How Not to Create an HIE

Sometimes, the job of an analyst can be so frustrating.

A core part of the Chilmark Research charter is to educate healthcare stakeholders on critical trends in the marketplace that will lead to better, more successful adoption of IT and subsequently improve the health of the nation (if not the world).  There are a couple of things we have learned along the way:

1) Little if anything gets adopted at scale in the healthcare sector (and for that matter virtually any other market) if it does not provide value to the end user that exceeds risk. That risk could be privacy, it could be a productivity hit, it may be liability; plenty of risk in healthcare, both perceived and real to trip up an IT initiative.
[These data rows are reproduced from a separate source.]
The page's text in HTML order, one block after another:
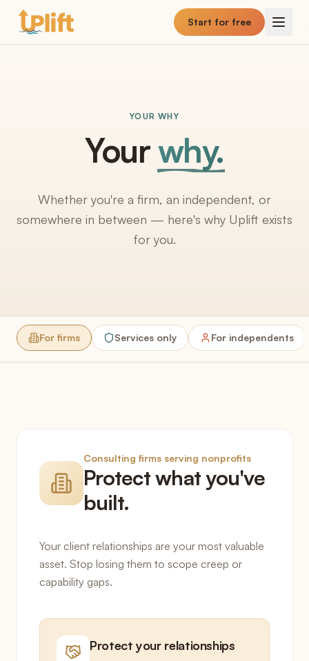
Skip to main content
Start for free
YOUR WHY
Yourwhy.
Whether you're a firm, an independent, or
somewhere in between — here's why Uplift exists
for you.
For firms Services only For independents
Consulting firms serving nonprofits
Protect what you've
built.
Your client relationships are your most valuable
asset. Stop losing them to scope creep or
capability gaps.
Protect your relationships
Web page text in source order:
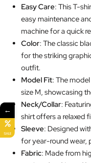
Easy Care: This T-
easy maintenance
machine for a quick
Color: The classic
for the striking
outfit.
Model Fit: The
size M, showcasing
Neck/Collar:
shirt offers a relaxed
Sleeve: Designed
for year-round wear,
Fabric: Made from
←
SALE
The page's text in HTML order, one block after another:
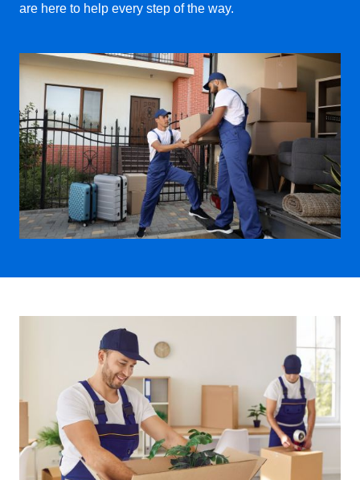
are here to help every step of the way.
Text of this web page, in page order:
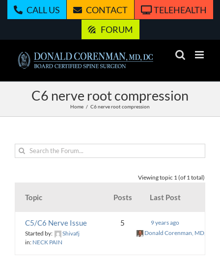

2) Provider engagement is crucial but if we really want to improve the health of the nation while concurrently lowering total healthcare spend (or at least slowing its growth) consumers/patients must also be engaged.

With those two points in mind, I was sadden and to some extent shocked at the press release announcing the formation of the New Hampshire Health Information Organization (NH-HIO). As I read this PR all I could think of was OMG, are they serious, is this their vision? If that is a vision, the NH-HIO leadership is wearing a blindfold.

So what brought on such a visceral response? Going back to those two points above:

1) Pushing summaries, referrals and orders electronically is the most basic function of any HIE and any quasi-government HIE, of which the NH-HIO is one, that has stated this as their core function has struggled to survive without some form of continual government subsidy. This isn’t a vision, this is just the same old, same old – your grandpapa’s HIE and will likely meet the same fate as that of Carespark and a host of others. Such an HIE provides very little, if any value to providers. And don’t even get us started on talking about the Fed’s Direct which frankly will do what NH-HIO envisions and doesn’t even need any overhead infrastructure, just a provider directory.

2) Nowhere in this fairly long and verbose PR is there any mention of what the citizen of New Hampshire gets out of the NH-HIO. Will they have equal access to their records? Will they be cc’d when summaries are sent so those files can get dropped into their personal, self-controlled folders, be it on their hard drive, their cloud service email account or even HealthVault? Nothing, absolutely nothing is said in this PR that relates to the consumer/patient. Talk about lack of vision. Geez, he says as he slaps his palm against his forehead.

Just to be fair, New Hampshire is not alone in lacking vision. This scenario has played out before and will likely be seen again but in this time of enormous government investments being made to facilitate the delivery of healthcare services via IT to ultimately reign in healthcare spending, examples such as this are the exact opposite as they will not lower costs and are a colossal waste of precious tax payer dollars.

Please, someone stop this madness.

John Moore is an IT Analyst at Chilmark Research, where this post was first published.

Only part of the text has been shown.